The MODE function is an older version of the MODE.SNGL function and behaves in the same way, while the MODE. MULT function can return multiple modes.
This is demonstrated in our next example, while both numbers 1 and 2 occur five times, MODE.SNGL function returns number 1 as mode:
Quantiles are defined as cut points dividing the list of numbers into the equal sized groups or intervals, with one fewer quantile than the number of groups created. Some of them have special names, such as median, quartiles, deciles, and percentiles. The groups created are called halves, quarters, etc.
There are multiple methods of quantile calculation and Excel is using linear interpolation between adjacent ranks, where rank x is equal to (N+1-2C)*p+C, with two variants:
- .INC formulas variant of the calculation includes both endpoints of the range (0,1), while assuming that C=1, x=(N-1)*p+1
- .EXC formulas variant of the calculation excludes both endpoints of the range (0,1) while assuming that C=0, x=(N+1)*p.
C represents constant, x represents rank (location of the percentile in the list of numbers), p represents target quantile and N represents number of observations.
Both variants are valid, with the first one historically being more commonly used in Excel, and the second one in various dedicated statistical applications.
Excel is not exactly consistent with functions calculating quantiles, with percentile functions serving as general purpose quantile functions.
The PERCENTILE.INC function returns the k-th quantile of values in a range, where k is in the range from 0 to 1, inclusive.
The PERCENTILE function is an older version of the PERCENTILE.INC function and behaves in the same way.
The PERCENTILE.EXC function returns the k-th quantile of values in a range, where k is in the range from 0 to 1, exclusive.
Note the naming scheme here, Excel function such as PERCENTILE functions are using “k-th” instead of “n-th”, and you will see both used interchangeably in various tutorials.
The MEDIAN function returns the median, the number in the middle of a set of numbers, with half of the numbers under the median, and half over the median.
The QUARTILE.INC function returns the of 1st, 2nd or 3rd quartile, or maximum value of values in range, inclusive.
The QUARTILE function is an older version of the QUARTILE.INC function and behaves in the same way.
The QUARTILE.EXC function returns the returns the of 1st, 2nd or 3rd quartile, exclusive.

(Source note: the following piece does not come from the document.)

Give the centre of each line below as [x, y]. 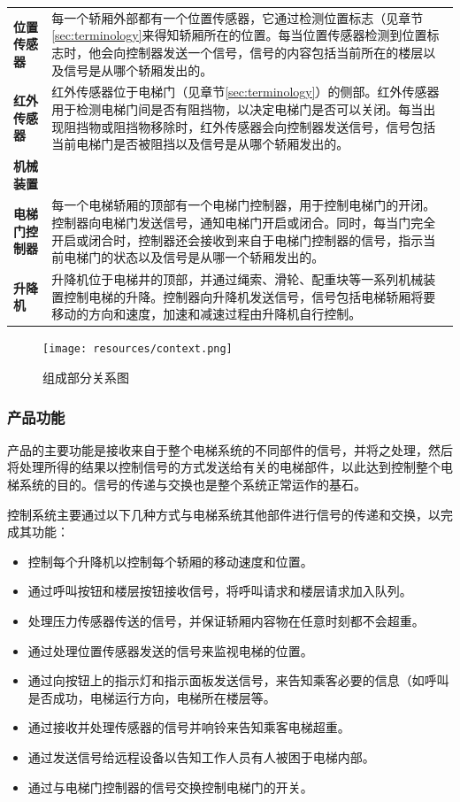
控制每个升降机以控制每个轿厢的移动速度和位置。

Returns made by these functions can also be returned by PERCENTILE functions, as demonstrated in the following example:
Also note that:
- as PERCENTILE functions are basically general-purpose quantile functions, statements such as =PERCENTILE.INC(C:C;0,95674) are valid
- you can write in a % instead of a number between 0 an 1 in the PERCENTILE functions and still return the correct result
- as .EXC functions exclude both endpoints of the range (0,1), you can not return minimum and maximum with them.